One of the essays in the book is an apology to Bon Jovi, and Im not a fan of Bon Jovis music and Bon Jovi is something that New Jersey should apologize for. And at the same time, a lot of people enjoy Bon Jovis music, and in lots of ways he really represents a lot of whats great about New Jersey: being loud and brash and not afraid to look dumb. I think a lot of these attributes come from being the sister state to one of the biggest cities in the world, and feeling like the ugly kid brother.

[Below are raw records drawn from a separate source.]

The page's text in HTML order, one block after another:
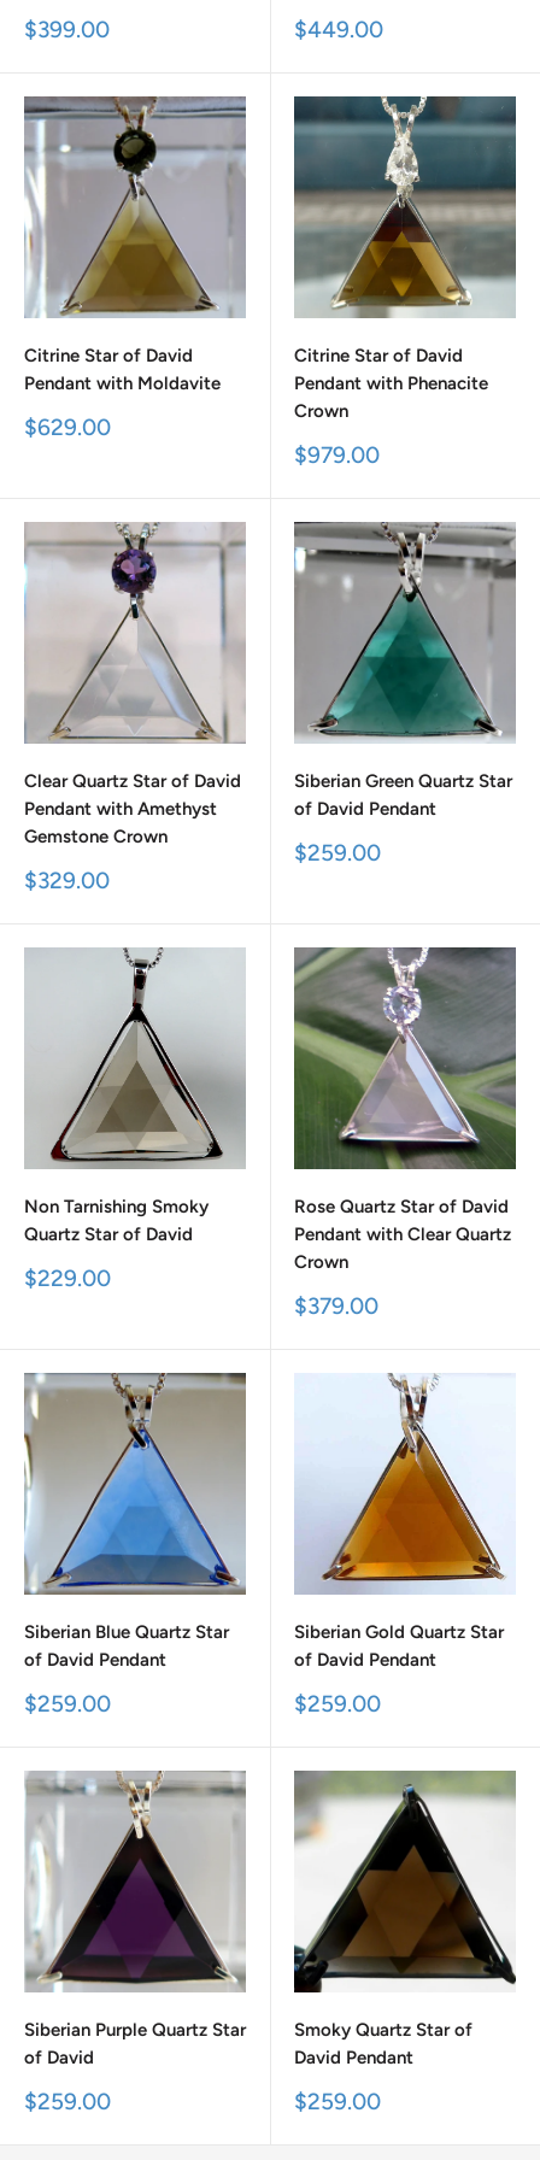
Sale
$399.00
Sale
$449.00
Citrine Star of David
Pendant with Moldavite
Sale
$629.00
Citrine Star of David
Pendant with Phenacite
Crown
Sale
$979.00
Clear Quartz Star of David
Pendant with Amethyst
Gemstone Crown
Sale
$329.00
Siberian Green Quartz Star
of David Pendant
Sale
$259.00
Non Tarnishing Smoky
Quartz Star of David
Sale
$229.00
Rose Quartz Star of David
Pendant with Clear Quartz
Crown
Sale
$379.00
Siberian Blue Quartz Star
of David Pendant
Sale
$259.00
Siberian Gold Quartz Star
of David Pendant
Sale
$259.00
Siberian Purple Quartz Star
of David
Sale
$259.00
Smoky Quartz Star of
David Pendant
Sale
$259.00

There are lots of negative aspects of this, and a lot of positive ones. The pride in the ugliness and the pride in the underdog status is great in New Jersey. These are aspects that I like about New Jersey. But then, the loud clothes, the boorishness, the trashiness actually not trashiness, I kind of love trashiness. The dumbness of some of it. Really my feelings on this matter are best summarized in my essay to Bon Jovi At the end of it I provide a long list of adjectives to describe New Jersey, and theyre a real mix. Theres beauty and ugliness. Theres stupidity and intelligence. Theres love and theres hate. Theres everything, and its all mixed together in New Jersey in a way that I think is visible and upfront and honest. I like New Jerseys honesty about stuff. I like the lack of pretension. I like to think of it as a place where people are real people and theyre not afraid to be real people.

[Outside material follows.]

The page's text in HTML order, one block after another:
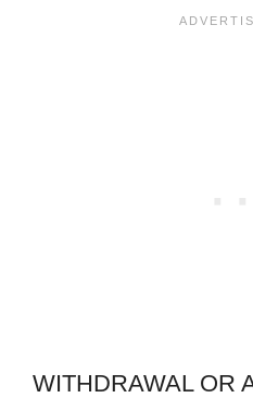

Do you think Bon Jovi deserved an apology? You seemed a bit apprehensive to apologize to him in your book. He seems to have it pretty good, and probably had some servants to pick up your beer cans.
Yeah, I dont think how much money someone has plays into whether or not they deserve an apology. The way I look at these is that I want to own up to what I have done. So it doesnt matter. Bon Jovi could be a serial killer and he still might deserve an apology. If I do something wrong to anyone else, then I should apologize, even if it was Hitler. The way that other people behave and what they do should not go into considering whether or not I should apologize. I should apologize based on my own behavior and my honest assessment of my failings in a situation. I think its wrong to throw beer cans on people’s lawns, so thats what Im saying sorry for.

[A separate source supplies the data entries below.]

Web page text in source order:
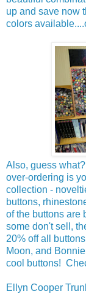
up and save now
colors
Also, guess
over-ordering is
collection -
buttons,
of the buttons are
some don't sell,
20% off all
Moon, and
cool buttons!
Ellyn Cooper
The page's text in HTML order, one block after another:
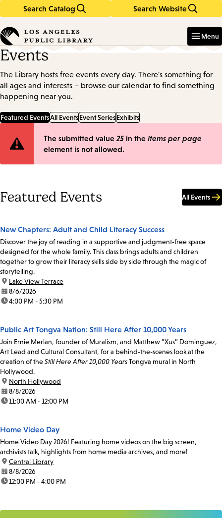
Search Catalog Search Website
in
keywords
Menu
Events
The Library hosts free events every day. There's something for
all ages and interests – browse our calendar to find something
happening near you.
Featured EventsAll EventsEvent SeriesExhibits
Error
The submitted value 25 in the Items per page
element is not allowed.
Featured Events All Events
New Chapters: Adult and Child Literacy Success
Discover the joy of reading in a supportive and judgment-free space
designed for the whole family. This class brings adults and children
together to grow their literacy skills side by side through the magic of
storytelling.
location:
Lake View Terrace
date:8/6/2026
time:4:00 PM - 5:30 PM
Public Art Tongva Nation: Still Here After 10,000 Years
Join Ernie Merlan, founder of Muralism, and Matthew “Xus” Dominguez,
Art Lead and Cultural Consultant, for a behind-the-scenes look at the
creation of theStill Here After 10,000 YearsTongva mural in North
Hollywood.
location:
North Hollywood
date:8/8/2026
time:11:00 AM - 12:00 PM
Home Video Day
Home Video Day 2026! Featuring home videos on the big screen,
archivists talk, highlights from home media archives, and more!
location:
Central Library
date:8/8/2026
time:12:00 PM - 4:00 PM

There are a lot of references to Little Silver, Red Bank, and other places in Monmouth County in your book which would probably be nostalgic for your graduating class. Do you think other people find a bit of nostalgia and some familiarity in it?
I would hope so. The word nostalgia is not the prettiest word to me, but I know that I have to kind of cop to nostalgia in the book. I would hope that people in New Jersey would recognize things that they remember and like or at least relate to in their own lives. I like the idea of the book being a document of New Jersey in the ’80s, so the first sections of the book take place in the ’80s, and I hoped that this book would be a document on that. So in that way, yeah ,I hope that people could relate.
Is there anyone you were too nervous to apologize to, and if so, would you like to apologize for your lack of apology?
Umm no. There were a few that I didnt put in the book, but because I was worried that the people wouldnt want their stories to be told in a public setting, which doesnt mean I dont feel bad. Its the feelings of other people that I was taking into consideration.
A point that I want to make with this too, is more than the idea of saying sorry for things that Ive done, I like telling stories, and I try to write essays about what its like to be a human being alive in a human being’s body. The apology at a basic level is a gimmick. Its a way to get into a story. Its a perspective to tell a story from. Its honest to me, and I do think about my past and regrets, and think about things in those terms.